Overcomplicating the exercise of investing is something that can trip up anybody, especially those folks who are pretty good at it.

There are several reasons for this. At its heart, active investing is somewhat arrogant. You don’t try to beat the market unless you’re fairly confident you can do so. The very act of choosing the best stocks is like saying you’re smarter than the market.

Investors also want to impress their peers. If your thesis is “this is a great company trading at a reasonable valuation,” you’re not likely to impress many people who spend their free time analyzing balance sheets and annual reports. They want more than that.

These investors are constantly looking for an edge, something they know that the rest of the market doesn’t. It’s either the best or worst treasure hunt ever, depending on your perspective.

I’m not sure most investors should bother with all that stuff. We have better things to do and, for many of us, it won’t lead to any outperformance.

Instead, investors should follow a simple path. Identify companies with a history of outperformance and buy them when their shares trade at a fair valuation. It’s that easy.
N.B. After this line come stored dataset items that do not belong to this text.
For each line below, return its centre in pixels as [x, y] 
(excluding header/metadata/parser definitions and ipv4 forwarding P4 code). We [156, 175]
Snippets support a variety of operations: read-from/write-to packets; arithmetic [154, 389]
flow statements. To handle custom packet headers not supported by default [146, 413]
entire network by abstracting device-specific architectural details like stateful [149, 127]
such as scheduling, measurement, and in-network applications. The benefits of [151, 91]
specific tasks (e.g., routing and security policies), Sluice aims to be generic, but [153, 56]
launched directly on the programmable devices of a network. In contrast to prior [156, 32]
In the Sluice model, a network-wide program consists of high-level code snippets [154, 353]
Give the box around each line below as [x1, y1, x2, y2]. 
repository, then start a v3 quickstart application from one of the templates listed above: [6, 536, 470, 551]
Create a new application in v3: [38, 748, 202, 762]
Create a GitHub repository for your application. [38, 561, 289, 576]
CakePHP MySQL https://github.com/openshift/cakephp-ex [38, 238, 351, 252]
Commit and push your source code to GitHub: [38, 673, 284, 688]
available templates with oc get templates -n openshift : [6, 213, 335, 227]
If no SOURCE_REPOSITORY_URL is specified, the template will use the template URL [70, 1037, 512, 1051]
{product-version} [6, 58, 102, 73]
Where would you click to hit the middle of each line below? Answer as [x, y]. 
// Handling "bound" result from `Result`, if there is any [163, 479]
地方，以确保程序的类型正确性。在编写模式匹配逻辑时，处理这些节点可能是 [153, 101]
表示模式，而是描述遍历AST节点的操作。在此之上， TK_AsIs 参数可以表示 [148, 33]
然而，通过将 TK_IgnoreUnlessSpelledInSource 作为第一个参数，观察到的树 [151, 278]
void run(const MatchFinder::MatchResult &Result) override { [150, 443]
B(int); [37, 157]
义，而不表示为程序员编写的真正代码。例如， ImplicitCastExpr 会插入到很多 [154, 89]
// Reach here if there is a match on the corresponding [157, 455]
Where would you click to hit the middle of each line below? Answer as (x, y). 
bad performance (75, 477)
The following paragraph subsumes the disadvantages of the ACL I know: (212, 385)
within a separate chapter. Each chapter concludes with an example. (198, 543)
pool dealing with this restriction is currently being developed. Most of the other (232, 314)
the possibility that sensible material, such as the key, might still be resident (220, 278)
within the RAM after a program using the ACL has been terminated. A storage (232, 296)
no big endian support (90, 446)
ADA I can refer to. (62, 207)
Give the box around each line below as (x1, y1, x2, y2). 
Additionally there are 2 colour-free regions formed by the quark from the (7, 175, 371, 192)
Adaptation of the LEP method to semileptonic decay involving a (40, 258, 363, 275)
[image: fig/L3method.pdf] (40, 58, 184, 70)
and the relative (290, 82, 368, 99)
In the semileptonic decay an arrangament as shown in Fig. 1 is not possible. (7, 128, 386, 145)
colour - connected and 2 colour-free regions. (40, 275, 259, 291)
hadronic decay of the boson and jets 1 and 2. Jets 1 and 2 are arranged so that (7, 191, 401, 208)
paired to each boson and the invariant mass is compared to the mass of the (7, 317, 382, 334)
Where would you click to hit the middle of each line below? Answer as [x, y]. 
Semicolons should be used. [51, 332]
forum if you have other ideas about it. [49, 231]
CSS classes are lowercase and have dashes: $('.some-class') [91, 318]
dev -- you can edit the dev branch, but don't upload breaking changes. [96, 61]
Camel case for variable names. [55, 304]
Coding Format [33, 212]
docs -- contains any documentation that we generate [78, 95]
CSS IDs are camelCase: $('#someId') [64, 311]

Fairfax Financial Holdings Ltd. (TSX:FFH) is one such company. Here’s why you should load up on shares of it for the next 10, 20, or even 50 years.

Prem Watsa

In 1985 Prem Watsa took over struggling trucking insurer Markel Service of Canada. Watsa had been successfully investing for years before, following the teachings of Benjamin Graham and Warren Buffett. It’s no coincidence Watsa targeted an insurance company as his vehicle of choice; he had nearly a decade of experience in the industry by that point, and he knew from studying Buffett’s Berkshire Hathaway just how big of an advantage having an insurance float was. Essentially, it’s an interest-free loan.

The rest, as they say, is history. Watsa’s rise to billionaire status hasn’t always been smooth–Fairfax has made a few dud acquisitions over the years and was the target of a short-selling attack by a number of hedge funds–but you can’t argue with the results. Over the 30 years since taking over the company, Watsa has averaged a 20% return on book value annually.

Watsa has accomplished this in two ways. He’s an accomplished value investor with a knack for buying unloved and beaten-up stocks that end up outperforming the market. He’s also had success emulating Buffett in another way: by buying great businesses completely and taking them private.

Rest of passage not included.